Für Sturm Graz war es die sechste Teilnahme an einem europäischen Hauptbewerb in Folge. Die vergangenen fünf Spielzeiten hatten die Steirer im Europacup verbracht, nun soll eine sechste folgen. Die Mannschaft von Trainer Ingolitsch hat sich mit dem klaren Erfolg gegen Heart of Midlothian, den schottischen Vizemeister, für die kommenden Aufgaben empfohlen.

Bereits am Samstag steht für Sturm Graz das nächste Pflichtspiel an: In der Bundesliga starten die Grazer mit einem Auswärtsspiel bei WSG Tirol in die neue Saison. Damit beginnt für die Mannschaft von Fabio Ingolitsch nach der Europacup-Reise nach Edinburgh direkt der Liga-Alltag, ehe am 4./5. August das nächste internationale Spiel ansteht.

Ausblick: Liga-Auftakt und internationale Wochen

Insgesamt zeigte die Elf von Fabio Ingolitsch eine reife Vorstellung im strömenden Regen von Edinburgh. Vor knapp 20.000 Zuschauern im Tynecastle Park, das nahezu vollständig gefüllt war, bot Sturm Graz eine konzentrierte Leistung und nutzte seine Chancen in der zweiten Hälfte eiskalt. Die Grazer Fans feierten ihre Mannschaft nach dem Schlusspfiff ausgelassen.

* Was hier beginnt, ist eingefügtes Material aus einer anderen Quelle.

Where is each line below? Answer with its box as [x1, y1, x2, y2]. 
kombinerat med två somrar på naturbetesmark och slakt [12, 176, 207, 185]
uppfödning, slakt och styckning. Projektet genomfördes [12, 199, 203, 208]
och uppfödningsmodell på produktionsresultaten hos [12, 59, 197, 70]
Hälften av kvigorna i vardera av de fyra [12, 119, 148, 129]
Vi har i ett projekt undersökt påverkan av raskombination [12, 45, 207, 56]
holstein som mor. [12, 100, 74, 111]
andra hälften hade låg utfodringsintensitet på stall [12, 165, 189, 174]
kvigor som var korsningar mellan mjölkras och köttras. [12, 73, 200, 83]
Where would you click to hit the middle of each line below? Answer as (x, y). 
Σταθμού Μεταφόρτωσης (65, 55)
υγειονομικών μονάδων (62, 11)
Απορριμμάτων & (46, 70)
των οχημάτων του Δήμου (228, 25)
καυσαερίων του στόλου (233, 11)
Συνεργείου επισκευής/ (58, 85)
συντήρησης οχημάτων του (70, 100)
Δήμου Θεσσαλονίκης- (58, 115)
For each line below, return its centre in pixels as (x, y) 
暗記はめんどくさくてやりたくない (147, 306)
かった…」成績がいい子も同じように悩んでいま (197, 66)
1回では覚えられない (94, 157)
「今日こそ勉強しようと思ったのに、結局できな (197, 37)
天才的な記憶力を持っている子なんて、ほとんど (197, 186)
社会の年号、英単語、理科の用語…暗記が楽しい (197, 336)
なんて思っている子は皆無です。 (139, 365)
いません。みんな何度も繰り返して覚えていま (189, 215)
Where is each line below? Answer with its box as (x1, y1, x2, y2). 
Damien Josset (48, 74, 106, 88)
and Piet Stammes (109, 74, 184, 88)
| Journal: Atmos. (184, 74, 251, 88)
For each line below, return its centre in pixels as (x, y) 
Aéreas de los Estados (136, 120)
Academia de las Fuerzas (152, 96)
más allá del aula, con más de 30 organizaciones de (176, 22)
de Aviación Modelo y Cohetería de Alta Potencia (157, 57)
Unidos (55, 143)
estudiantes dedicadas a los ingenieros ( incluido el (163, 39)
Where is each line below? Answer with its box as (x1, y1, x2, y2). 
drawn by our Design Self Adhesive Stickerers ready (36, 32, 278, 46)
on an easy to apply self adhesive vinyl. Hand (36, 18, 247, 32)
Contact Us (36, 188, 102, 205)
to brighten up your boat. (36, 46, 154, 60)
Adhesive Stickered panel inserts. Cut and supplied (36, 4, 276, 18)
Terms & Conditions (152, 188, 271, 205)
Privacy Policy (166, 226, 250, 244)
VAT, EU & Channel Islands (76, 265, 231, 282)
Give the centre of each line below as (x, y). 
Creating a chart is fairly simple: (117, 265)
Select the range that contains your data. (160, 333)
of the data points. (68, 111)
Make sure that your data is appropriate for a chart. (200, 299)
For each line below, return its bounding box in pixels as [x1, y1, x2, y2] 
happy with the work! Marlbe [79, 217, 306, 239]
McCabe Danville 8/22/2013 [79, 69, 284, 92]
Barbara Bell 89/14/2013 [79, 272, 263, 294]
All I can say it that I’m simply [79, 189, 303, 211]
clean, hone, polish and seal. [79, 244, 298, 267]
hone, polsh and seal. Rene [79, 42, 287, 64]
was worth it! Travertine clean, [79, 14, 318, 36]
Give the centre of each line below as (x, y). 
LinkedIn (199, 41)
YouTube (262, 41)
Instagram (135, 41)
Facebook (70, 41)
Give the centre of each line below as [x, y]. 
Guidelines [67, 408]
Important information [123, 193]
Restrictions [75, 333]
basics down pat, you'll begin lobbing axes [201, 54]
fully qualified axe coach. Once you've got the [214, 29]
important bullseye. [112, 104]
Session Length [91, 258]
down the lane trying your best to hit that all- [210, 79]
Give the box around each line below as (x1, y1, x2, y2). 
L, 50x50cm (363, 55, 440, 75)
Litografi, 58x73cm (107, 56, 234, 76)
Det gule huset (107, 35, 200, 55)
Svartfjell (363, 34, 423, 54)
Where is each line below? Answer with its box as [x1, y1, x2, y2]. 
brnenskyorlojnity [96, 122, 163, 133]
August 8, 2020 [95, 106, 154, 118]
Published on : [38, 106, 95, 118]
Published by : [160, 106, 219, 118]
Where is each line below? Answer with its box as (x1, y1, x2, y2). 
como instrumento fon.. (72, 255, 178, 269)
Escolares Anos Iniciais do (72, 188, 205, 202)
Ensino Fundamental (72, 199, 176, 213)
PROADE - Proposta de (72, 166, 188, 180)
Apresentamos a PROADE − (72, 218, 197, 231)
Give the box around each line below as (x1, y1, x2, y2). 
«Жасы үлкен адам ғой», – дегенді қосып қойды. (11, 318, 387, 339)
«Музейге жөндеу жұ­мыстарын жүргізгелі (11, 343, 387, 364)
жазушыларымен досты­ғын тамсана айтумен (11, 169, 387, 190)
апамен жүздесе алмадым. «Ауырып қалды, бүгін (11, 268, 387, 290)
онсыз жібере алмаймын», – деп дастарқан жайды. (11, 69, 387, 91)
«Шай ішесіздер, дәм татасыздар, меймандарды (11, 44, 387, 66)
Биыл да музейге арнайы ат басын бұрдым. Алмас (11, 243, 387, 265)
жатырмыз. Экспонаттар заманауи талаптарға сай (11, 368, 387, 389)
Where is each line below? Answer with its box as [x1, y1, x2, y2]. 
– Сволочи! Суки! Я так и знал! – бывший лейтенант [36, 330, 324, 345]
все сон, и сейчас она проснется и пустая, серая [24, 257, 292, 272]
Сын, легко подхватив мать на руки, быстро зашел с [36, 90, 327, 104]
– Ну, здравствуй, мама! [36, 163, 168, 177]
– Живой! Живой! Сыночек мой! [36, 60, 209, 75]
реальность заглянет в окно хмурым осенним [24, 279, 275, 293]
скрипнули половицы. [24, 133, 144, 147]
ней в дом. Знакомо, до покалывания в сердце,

Mit dem Einzug in die dritte Qualifikationsrunde ist das internationale Saisonziel von Sturm Graz noch nicht erreicht. Sollte die Mannschaft auch in der nächsten Runde bestehen, winkt die Ligaphase der Champions League. Andernfalls ist die Teilnahme an der Europa League bereits sicher – was für den Klub wirtschaftlich und sportlich gleichermaßen ein Erfolg wäre.